What about more complex models?
Obviously, the GRW is very simple, so doing the forward simulations by hand is really convenient. If we have a more complex model, it might be quite onerous to do this. Many time series models can be cast in linear state space form, though. For example, SARIMA, VARMAX, and exponential smoothing all admit a statespace representation. If you can write down a statespace system, it’s quite easy to do the forward simulations. You would also use this approach to run impulse response functions.
Other models, though, such has HMM or GARCH, don’t admit such a form, and it quickly becomes too much to ask to do the simulation. In that case, I suggest a hack: include missing values after your data to PyMC automatically make predictions for you.

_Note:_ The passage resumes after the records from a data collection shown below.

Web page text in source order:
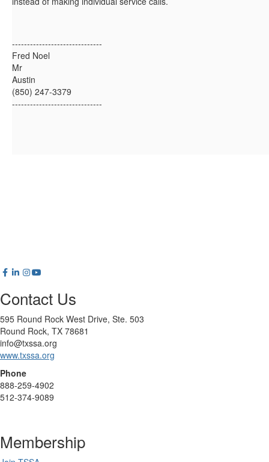
------------------------------
Fred Noel
Mr
Austin
(850) 247-3379
------------------------------
Contact Us
595 Round Rock West Drive, Ste. 503
Round Rock, TX 78681
info@txssa.org
www.txssa.org
Phone
888-259-4902
512-374-9089
Membership
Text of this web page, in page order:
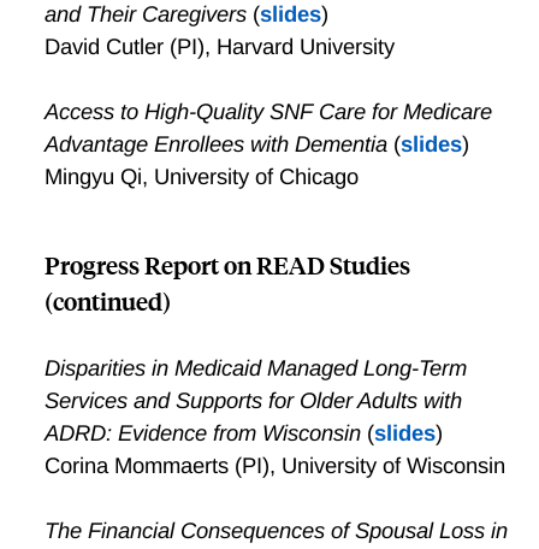
and Their Caregivers(slides)
David Cutler (PI), Harvard University
Access to High-Quality SNF Care for Medicare
Advantage Enrollees with Dementia(slides)
Mingyu Qi, University of Chicago
Progress Report on READ Studies
(continued)
Disparities in Medicaid Managed Long-Term
Services and Supports for Older Adults with
ADRD: Evidence from Wisconsin(slides)
Corina Mommaerts (PI), University of Wisconsin
The Financial Consequences of Spousal Loss in

Your prediction horizon will be fixed in this case, but at least you won’t have to do anything special to get the predictions. Here’s the GRW model again using this method. The data is unchanged from the first example:
H = 25
extended_data = np.r_[data, np.full(H, np.nan)]
with pm.Model() as grw:
sigma_innov = pm.Exponential('sigma_innov', 1)

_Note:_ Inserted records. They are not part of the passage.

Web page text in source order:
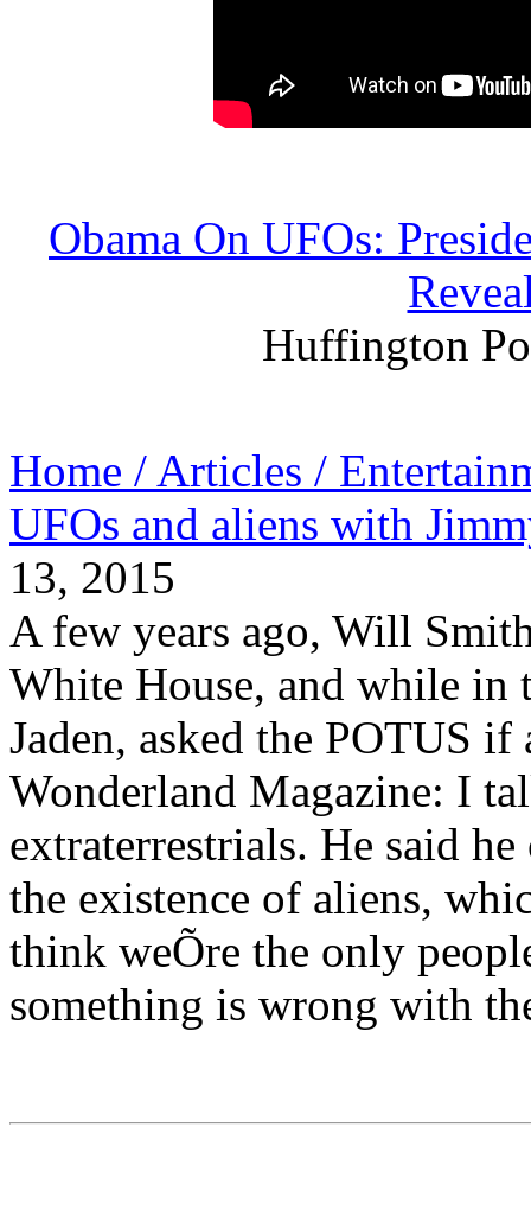
Obama On UFOs:
Huffington
Home / Articles /
UFOs and aliens with
13, 2015
A few years ago, Will
White House, and while in
Jaden, asked the POTUS
Wonderland Magazine: I
extraterrestrials. He said
the existence of aliens,
think weÕre the only
something is wrong with
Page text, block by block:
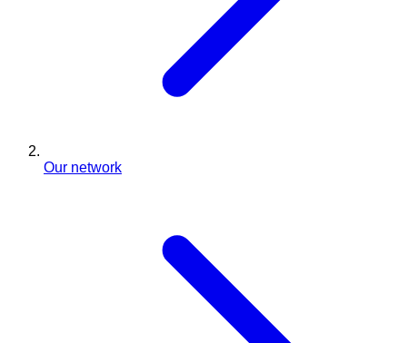
Our network
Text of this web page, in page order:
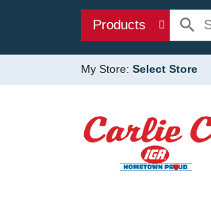
Products
My Store: Select Store

innovs = pm.Normal('innovations', sigma=sigma_innov, size=100 + H)
sigma = pm.Exponential('sigma', 1)
y_hat = pm.Normal('y_hat', mu=innovs.cumsum(), sigma=sigma, observed=extended_data)
idata = pm.sample(init='jitter+adapt_diag_grad', target_accept=0.99)
idata = pm.sample_posterior_predictive(idata, extend_inferencedata=True)
As you can see, we get (almost) the same output with less hassle. The only difference is that the forecasts begin from the last prediction, rather than the last data point (the orange line continues the blue line, rather than the red one).
Conclusion
So there you go. Some pointers on forecasting. All the code used is in this notebook, in case you’d like to look at it all gathered in one place. As I mentioned, there is new functionality that will make foreacsting with recursive models easier, it’s just that I haven’t played around with it much yet so I can’t really say anything about it.